Understand the patterns and qualities of generative design processes

This thoughtful article explore traditional design methods (usually rigid frameworks) and why people usually don’t follow them. The author’s analysis, inspired by Christopher Alexander Patterns and Bill Mollison’s permaculture ideas, lead them to a new framework that describes a dynamic process of immergence, crisis and emergence:

  •  at the start is immergence is where participants and ideas are gathered and connect,
  • this is followed by a point of crisis where “dense and thick clashing of forces” occurs and this is “the true engine of change and transformation”.
  • After this a point of emergence is reached where new ideas that couldn’t have been predicted before start to come out.

The dynamic interaction of these forces in time, named cultivation, creates an internal flow in the field, which is responsible for the emerging patterns and structures.

Elegant and simple, this framework provide a usuful way to create a fertile ground for design and innovation.

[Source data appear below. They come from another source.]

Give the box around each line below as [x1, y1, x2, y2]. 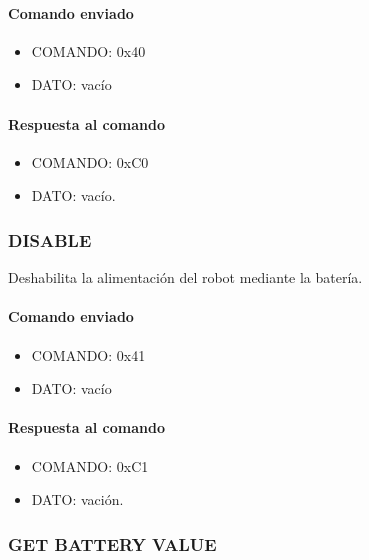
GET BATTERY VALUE [8, 531, 217, 556]
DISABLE [8, 227, 92, 252]
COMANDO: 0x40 [31, 40, 146, 61]
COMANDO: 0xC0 [31, 151, 149, 172]
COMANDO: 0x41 [31, 344, 146, 365]
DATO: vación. [31, 489, 124, 510]
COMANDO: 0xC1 [31, 455, 149, 476]
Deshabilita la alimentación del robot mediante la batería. [8, 267, 363, 288]
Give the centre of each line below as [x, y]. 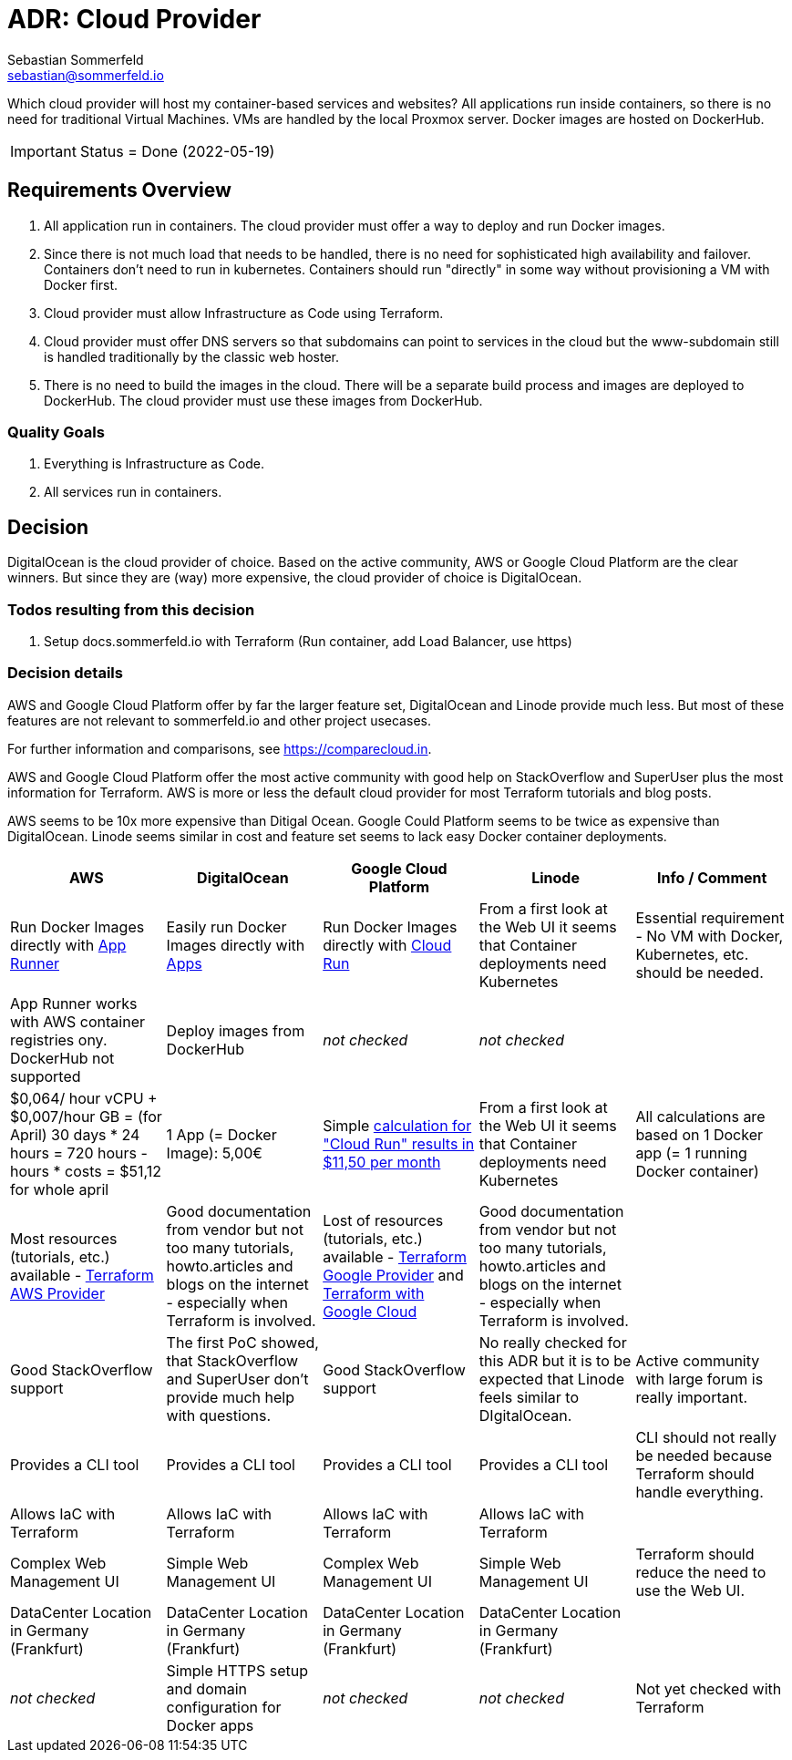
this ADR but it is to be [555, 1360]
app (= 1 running [691, 1153]
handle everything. [699, 1492]
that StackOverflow [232, 1360]
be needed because [704, 1455]
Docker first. [81, 284]
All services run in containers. [133, 492]
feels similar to [529, 1397]
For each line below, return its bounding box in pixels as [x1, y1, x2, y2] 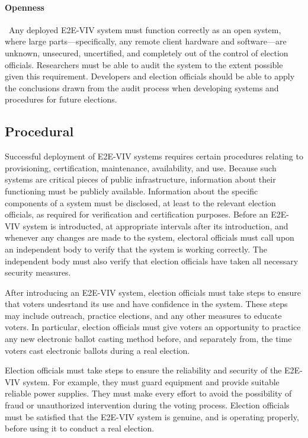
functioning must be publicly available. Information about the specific [5, 184, 258, 197]
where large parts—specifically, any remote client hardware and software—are [5, 35, 287, 47]
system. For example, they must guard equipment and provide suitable [23, 375, 280, 388]
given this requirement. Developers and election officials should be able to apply [5, 70, 295, 82]
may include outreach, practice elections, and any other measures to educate [5, 309, 282, 321]
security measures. [5, 266, 71, 279]
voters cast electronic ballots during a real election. [5, 344, 190, 356]
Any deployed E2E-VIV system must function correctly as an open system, [8, 23, 281, 36]
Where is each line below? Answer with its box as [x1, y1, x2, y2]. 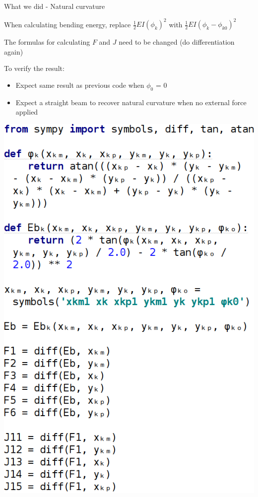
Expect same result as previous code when [15, 79, 144, 90]
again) [4, 46, 23, 57]
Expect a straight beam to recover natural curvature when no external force [15, 97, 247, 107]
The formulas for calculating [4, 37, 90, 47]
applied [15, 107, 38, 117]
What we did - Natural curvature [4, 1, 105, 11]
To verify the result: [4, 63, 64, 73]
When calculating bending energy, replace [4, 19, 131, 29]
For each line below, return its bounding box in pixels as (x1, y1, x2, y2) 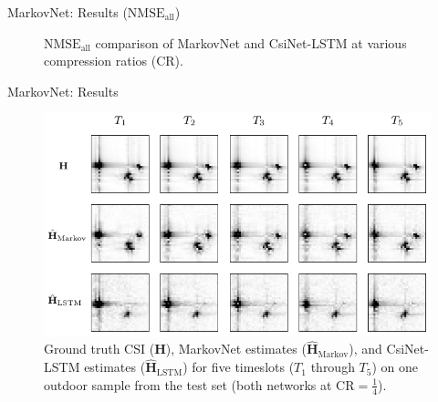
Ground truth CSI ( (44, 339, 155, 358)
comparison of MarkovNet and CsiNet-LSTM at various (95, 33, 407, 52)
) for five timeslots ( (182, 357, 295, 376)
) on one (371, 357, 419, 376)
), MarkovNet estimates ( (165, 339, 307, 358)
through (310, 357, 355, 376)
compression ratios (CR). (44, 51, 183, 70)
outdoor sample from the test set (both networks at (44, 375, 332, 394)
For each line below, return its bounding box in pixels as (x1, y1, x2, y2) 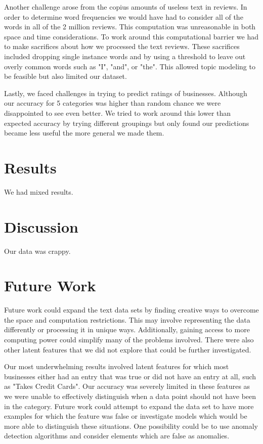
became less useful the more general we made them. (4, 127, 164, 138)
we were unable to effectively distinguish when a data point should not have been (4, 391, 256, 402)
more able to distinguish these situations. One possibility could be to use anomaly (4, 420, 258, 431)
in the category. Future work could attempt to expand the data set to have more (4, 401, 254, 411)
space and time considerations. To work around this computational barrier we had (4, 31, 259, 41)
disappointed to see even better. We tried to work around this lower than (4, 107, 231, 118)
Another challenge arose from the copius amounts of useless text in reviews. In (4, 2, 247, 12)
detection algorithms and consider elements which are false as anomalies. (4, 430, 230, 441)
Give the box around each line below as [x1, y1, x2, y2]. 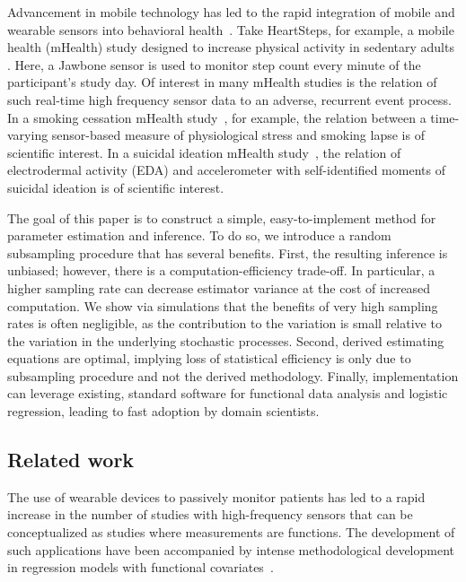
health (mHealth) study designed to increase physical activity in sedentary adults [7, 38, 454, 56]
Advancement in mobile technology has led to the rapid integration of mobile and [7, 3, 455, 21]
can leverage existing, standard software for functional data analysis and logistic [7, 384, 448, 403]
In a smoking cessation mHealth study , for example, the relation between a [7, 108, 426, 126]
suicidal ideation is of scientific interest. [7, 178, 224, 196]
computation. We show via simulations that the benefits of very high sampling [7, 296, 438, 315]
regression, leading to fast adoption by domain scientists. [7, 402, 320, 421]
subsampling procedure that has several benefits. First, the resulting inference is [7, 243, 448, 262]
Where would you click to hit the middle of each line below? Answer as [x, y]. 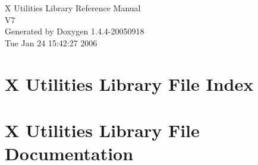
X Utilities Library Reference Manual [73, 8]
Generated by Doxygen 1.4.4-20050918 [75, 31]
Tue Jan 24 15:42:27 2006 [51, 42]
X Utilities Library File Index [129, 83]
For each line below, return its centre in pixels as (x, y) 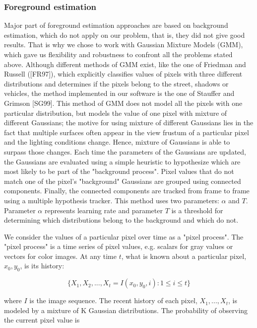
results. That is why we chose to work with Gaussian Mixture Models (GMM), (124, 44)
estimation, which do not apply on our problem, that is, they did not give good (125, 35)
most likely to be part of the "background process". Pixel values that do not (119, 171)
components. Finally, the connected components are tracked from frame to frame (127, 191)
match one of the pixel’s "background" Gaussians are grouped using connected (123, 181)
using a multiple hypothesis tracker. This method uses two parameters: (112, 200)
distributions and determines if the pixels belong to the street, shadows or (116, 83)
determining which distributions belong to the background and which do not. (121, 220)
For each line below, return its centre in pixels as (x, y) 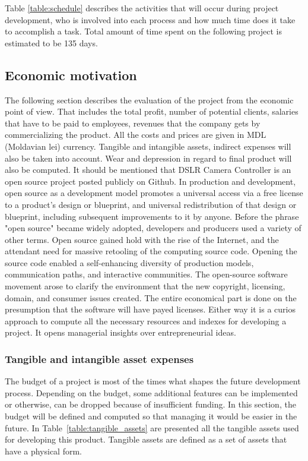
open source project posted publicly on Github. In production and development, (150, 181)
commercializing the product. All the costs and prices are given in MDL (136, 135)
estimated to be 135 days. (51, 42)
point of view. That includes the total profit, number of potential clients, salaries (152, 111)
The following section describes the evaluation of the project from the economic (149, 100)
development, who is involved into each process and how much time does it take (150, 19)
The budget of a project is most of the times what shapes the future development (153, 381)
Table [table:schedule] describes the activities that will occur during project (142, 8)
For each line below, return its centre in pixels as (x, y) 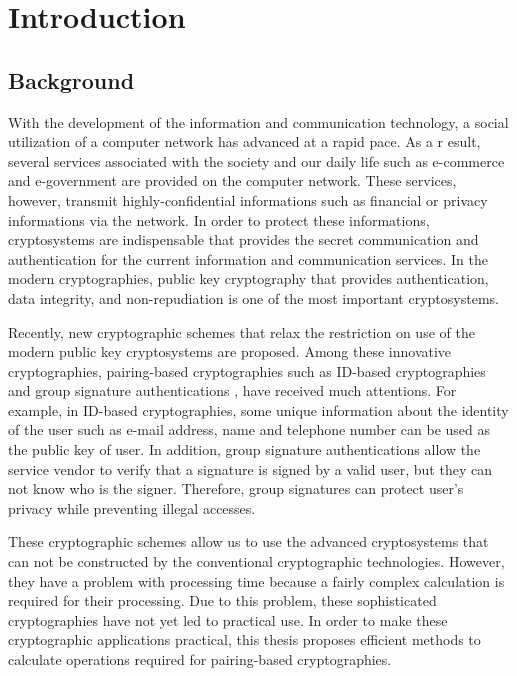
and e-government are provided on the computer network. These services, (232, 180)
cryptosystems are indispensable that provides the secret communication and (243, 239)
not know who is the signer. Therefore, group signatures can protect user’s (236, 488)
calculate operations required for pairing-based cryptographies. (200, 659)
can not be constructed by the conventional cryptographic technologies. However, (256, 561)
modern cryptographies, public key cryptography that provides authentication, (248, 278)
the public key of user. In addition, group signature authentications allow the (244, 449)
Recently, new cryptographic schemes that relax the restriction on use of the (241, 331)
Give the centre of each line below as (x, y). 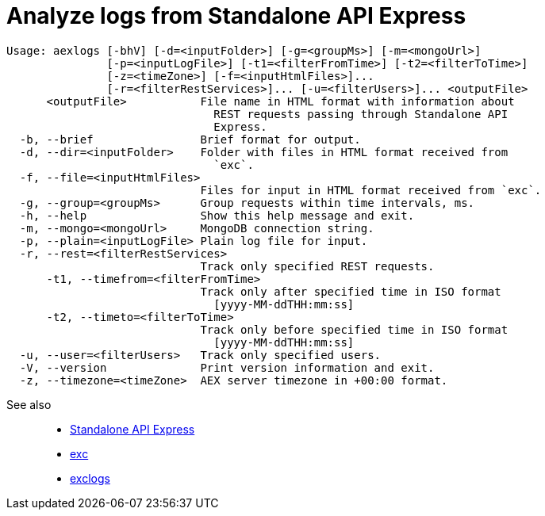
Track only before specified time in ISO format (354, 329)
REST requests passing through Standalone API (361, 114)
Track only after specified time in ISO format (351, 291)
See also (29, 404)
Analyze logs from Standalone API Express (236, 16)
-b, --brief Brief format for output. (190, 139)
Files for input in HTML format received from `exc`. (371, 190)
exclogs (90, 478)
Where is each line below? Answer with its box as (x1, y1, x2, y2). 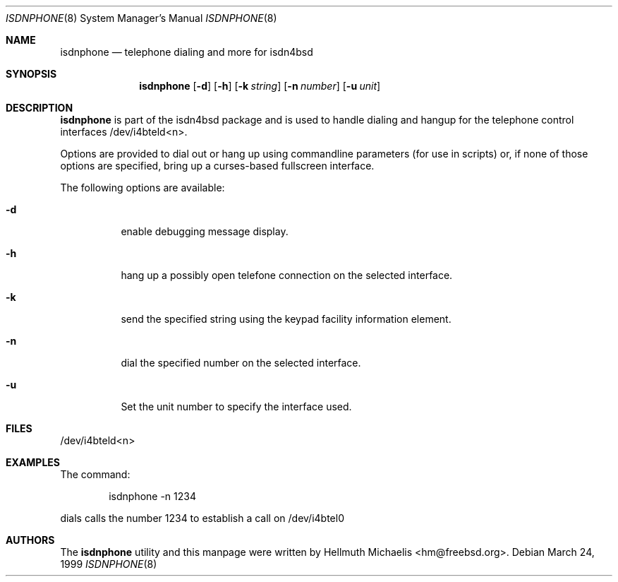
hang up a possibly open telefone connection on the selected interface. (121, 269, 453, 281)
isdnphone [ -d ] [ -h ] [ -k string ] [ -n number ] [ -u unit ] (139, 80, 381, 92)
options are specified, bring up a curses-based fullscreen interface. (60, 160, 375, 172)
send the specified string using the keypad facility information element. (121, 313, 452, 325)
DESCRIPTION (6, 102, 73, 114)
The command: (60, 468, 131, 480)
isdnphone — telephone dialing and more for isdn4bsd (60, 46, 313, 58)
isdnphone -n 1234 (109, 490, 196, 502)
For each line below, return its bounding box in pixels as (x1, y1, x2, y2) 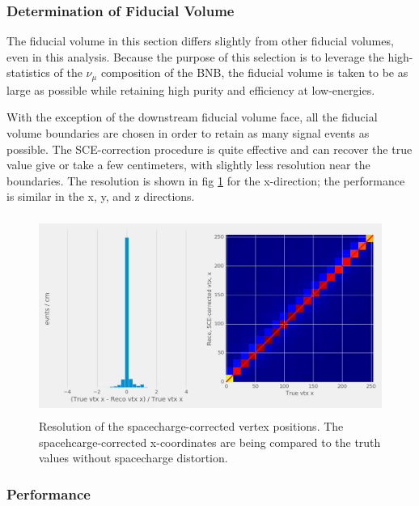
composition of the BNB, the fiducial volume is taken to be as (100, 64, 408, 81)
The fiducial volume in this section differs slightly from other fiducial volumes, (6, 32, 394, 49)
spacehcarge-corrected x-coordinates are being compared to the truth (39, 433, 381, 450)
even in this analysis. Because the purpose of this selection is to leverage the (6, 48, 384, 65)
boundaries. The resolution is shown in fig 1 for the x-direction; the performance (6, 172, 405, 189)
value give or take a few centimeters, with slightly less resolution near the (6, 156, 370, 173)
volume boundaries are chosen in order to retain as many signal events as (6, 125, 370, 142)
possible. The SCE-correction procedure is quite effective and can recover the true (6, 140, 413, 157)

We also derived from our understanding that the most important thing facilitators of design processes can do, is to not control the process (e.g. by preventing it from reaching a crisis) but to enable everyone to resonate with the field and to connect with it. Immergence can be achieved by a huge variety of methods, which have to be carefully chosen and developed according to the process itself.

Moreover, we also understood why it is impossible to look beyond the point of crisis. When you enter a generative process, you just do not know the results you will get in the end. The point of transformation is a point where not only the direction of the game changes but also its rules. It is as if you were trying to look beyond the big bang: it is not possible as the rules and laws of nature itself change (and emerge) at this very point.

Every generative process displays this rhythm: sometimes it is strong and powerful as if something is shrinking to a dense nucleus and then exploding in a big bang; sometimes it is as soft and gentle as breathing in and breathing out. The beauty of it is that the side of emergence is always a relief, a fountain, a creative burst and a horizon full of unexpected opportunities and innovations.